(Stored entries)
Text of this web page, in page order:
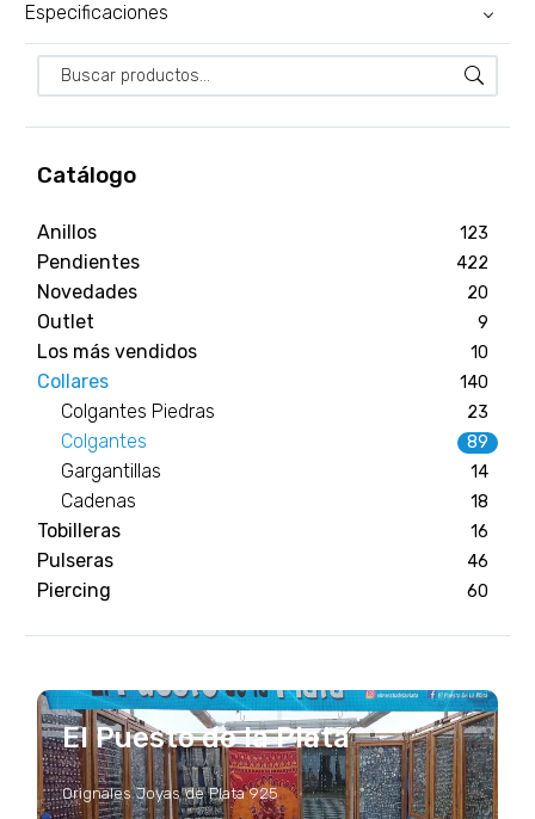
Catálogo
Anillos 123
Pendientes 422
Novedades 20
Outlet 9
Los más vendidos 10
Collares 140
Colgantes Piedras 23
Colgantes 89
Gargantillas 14
Cadenas 18
Tobilleras 16
Pulseras 46
Piercing 60
El Puesto de la Plata
Orignales Joyas de Plata 925
Especificaciones
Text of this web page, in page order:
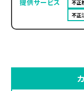
提供サービス
不正
不正
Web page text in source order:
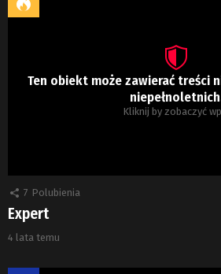
Ten obiekt może zawierać treści
Kliknij by zobaczyć
7 Polubienia
Expert
4 lata temu
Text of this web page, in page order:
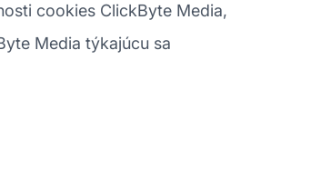
cookies ClickByte Media,
Media týkajúcu sa
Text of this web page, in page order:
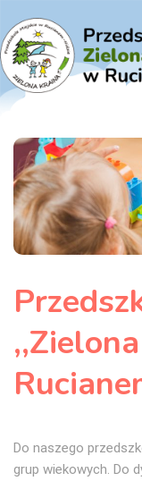
Do naszego
grup wiekowych. Do
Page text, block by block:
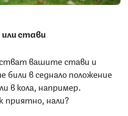
стави
вашите стави и
били в седнало положение
в кола, например.
приятно, нали?
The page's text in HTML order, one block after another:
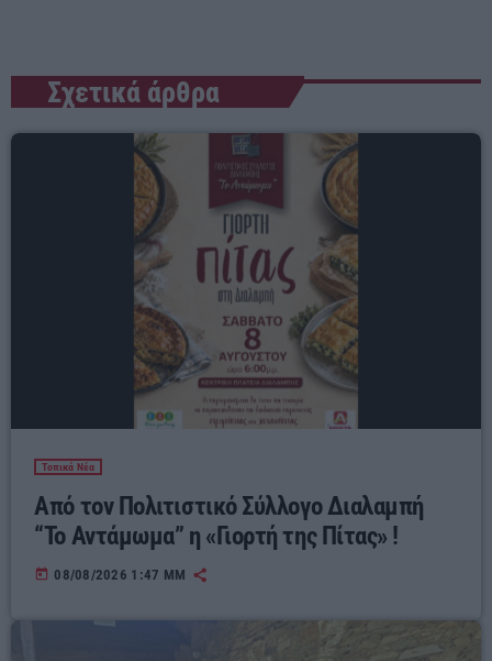
Σχετικά άρθρα
Τοπικά Νέα
Από τον Πολιτιστικό Σύλλογο Διαλαμπή
“Το Αντάμωμα” η «Γιορτή της Πίτας» !
today 08/08/2026 1:47 ΜΜ
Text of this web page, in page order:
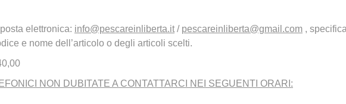
elettronica: info@pescareinliberta.it / pescareinliberta@gmail.com ,
e nome dell’articolo o degli articoli scelti.
NON DUBITATE A CONTATTARCI NEI SEGUENTI ORARI:
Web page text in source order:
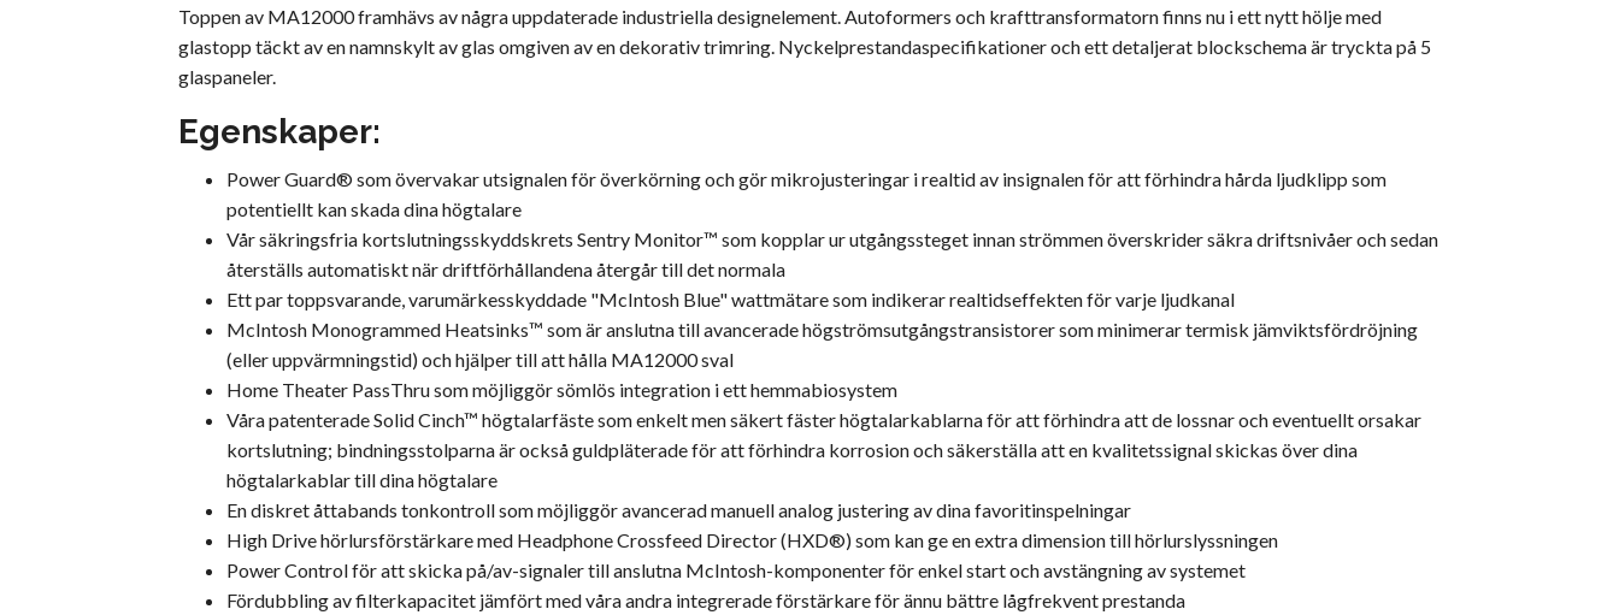
Toppen av MA12000 framhävs av några uppdaterade industriella designelement. Autoformers och krafttransformatorn finns nu i ett nytt hölje med
glastopp täckt av en namnskylt av glas omgiven av en dekorativ trimring. Nyckelprestandaspecifikationer och ett detaljerat blockschema är tryckta på 5
glaspaneler.
Egenskaper:
Power Guard® som övervakar utsignalen för överkörning och gör mikrojusteringar i realtid av insignalen för att förhindra hårda ljudklipp som
potentiellt kan skada dina högtalare
Vår säkringsfria kortslutningsskyddskrets Sentry Monitor™ som kopplar ur utgångssteget innan strömmen överskrider säkra driftsnivåer och sedan
återställs automatiskt när driftförhållandena återgår till det normala
Ett par toppsvarande, varumärkesskyddade "McIntosh Blue" wattmätare som indikerar realtidseffekten för varje ljudkanal
McIntosh Monogrammed Heatsinks™ som är anslutna till avancerade högströmsutgångstransistorer som minimerar termisk jämviktsfördröjning
(eller uppvärmningstid) och hjälper till att hålla MA12000 sval
Home Theater PassThru som möjliggör sömlös integration i ett hemmabiosystem
Våra patenterade Solid Cinch™ högtalarfäste som enkelt men säkert fäster högtalarkablarna för att förhindra att de lossnar och eventuellt orsakar
kortslutning; bindningsstolparna är också guldpläterade för att förhindra korrosion och säkerställa att en kvalitetssignal skickas över dina
högtalarkablar till dina högtalare
En diskret åttabands tonkontroll som möjliggör avancerad manuell analog justering av dina favoritinspelningar
High Drive hörlursförstärkare med Headphone Crossfeed Director (HXD®) som kan ge en extra dimension till hörlurslyssningen
Power Control för att skicka på/av-signaler till anslutna McIntosh-komponenter för enkel start och avstängning av systemet
Fördubbling av filterkapacitet jämfört med våra andra integrerade förstärkare för ännu bättre lågfrekvent prestanda
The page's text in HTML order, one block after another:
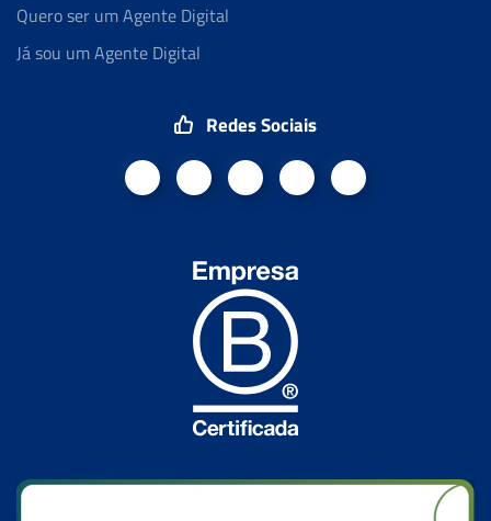
Quero ser um Agente Digital
Já sou um Agente Digital
Redes Sociais
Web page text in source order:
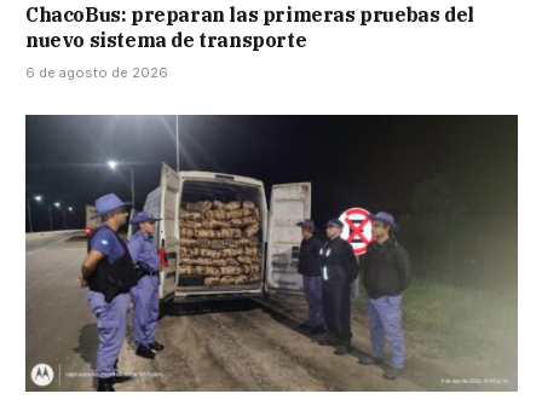
ChacoBus: preparan las primeras pruebas del
nuevo sistema de transporte
6 de agosto de 2026
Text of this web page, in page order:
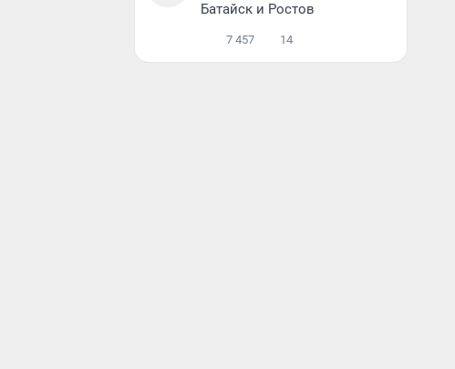
Батайск и Ростов
7 457 14
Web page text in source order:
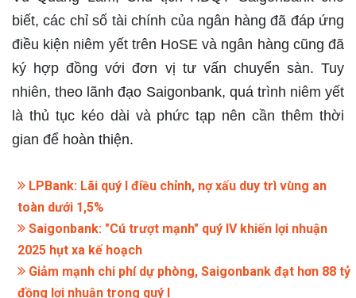
biết, các chỉ số tài chính của ngân hàng đã đáp ứng
điều kiện niêm yết trên HoSE và ngân hàng cũng đã
ký hợp đồng với đơn vị tư vấn chuyển sàn. Tuy
nhiên, theo lãnh đạo Saigonbank, quá trình niêm yết
là thủ tục kéo dài và phức tạp nên cần thêm thời
gian để hoàn thiện.
LPBank: Lãi quý I điều chỉnh, nợ xấu duy trì vùng an
toàn dưới 1,5%
Saigonbank: "Cú trượt mạnh" quý IV khiến lợi nhuận
2025 hụt xa kế hoạch
Giảm mạnh chi phí dự phòng, Saigonbank đạt hơn 88 tỷ
đồng lợi nhuận trong quý I
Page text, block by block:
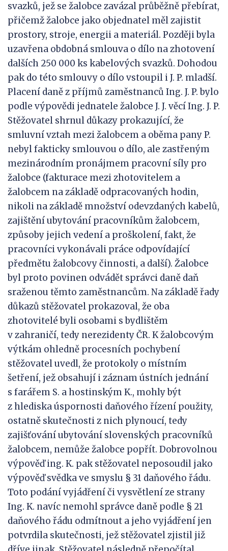
svazků, jež se žalobce zavázal průběžně přebírat,
přičemž žalobce jako objednatel měl zajistit
prostory, stroje, energii a materiál. Později byla
uzavřena obdobná smlouva o dílo na zhotovení
dalších 250 000 ks kabelových svazků. Dohodou
pak do této smlouvy o dílo vstoupil i J. P. mladší.
Placení daně z příjmů zaměstnanců Ing. J. P. bylo
podle výpovědi jednatele žalobce J. J. věcí Ing. J. P.
Stěžovatel shrnul důkazy prokazující, že
smluvní vztah mezi žalobcem a oběma pany P.
nebyl fakticky smlouvou o dílo, ale zastřeným
mezinárodním pronájmem pracovní síly pro
žalobce (fakturace mezi zhotovitelem a
žalobcem na základě odpracovaných hodin,
nikoli na základě množství odevzdaných kabelů,
zajištění ubytování pracovníkům žalobcem,
způsoby jejich vedení a proškolení, fakt, že
pracovníci vykonávali práce odpovídající
předmětu žalobcovy činnosti, a další). Žalobce
byl proto povinen odvádět správci daně daň
sraženou těmto zaměstnancům. Na základě řady
důkazů stěžovatel prokazoval, že oba
zhotovitelé byli osobami s bydlištěm
v zahraničí, tedy nerezidenty ČR. K žalobcovým
výtkám ohledně procesních pochybení
stěžovatel uvedl, že protokoly o místním
šetření, jež obsahují i záznam ústních jednání
s farářem S. a hostinským K., mohly být
z hlediska úspornosti daňového řízení použity,
ostatně skutečnosti z nich plynoucí, tedy
zajišťování ubytování slovenských pracovníků
žalobcem, nemůže žalobce popřít. Dobrovolnou
výpověď ing. K. pak stěžovatel neposoudil jako
výpověď svědka ve smyslu § 31 daňového řádu.
Toto podání vyjádření či vysvětlení ze strany
Ing. K. navíc nemohl správce daně podle § 21
daňového řádu odmítnout a jeho vyjádření jen
potvrdila skutečnosti, jež stěžovatel zjistil již

What you need to do =>
Which lines above contain "anslutna"? Show each of them.

Result of this exercise =>
McIntosh Monogrammed Heatsinks™ som är anslutna till avancerade högströmsutgångstransistorer som minimerar termisk jämviktsfördröjning
Power Control för att skicka på/av-signaler till anslutna McIntosh-komponenter för enkel start och avstängning av systemet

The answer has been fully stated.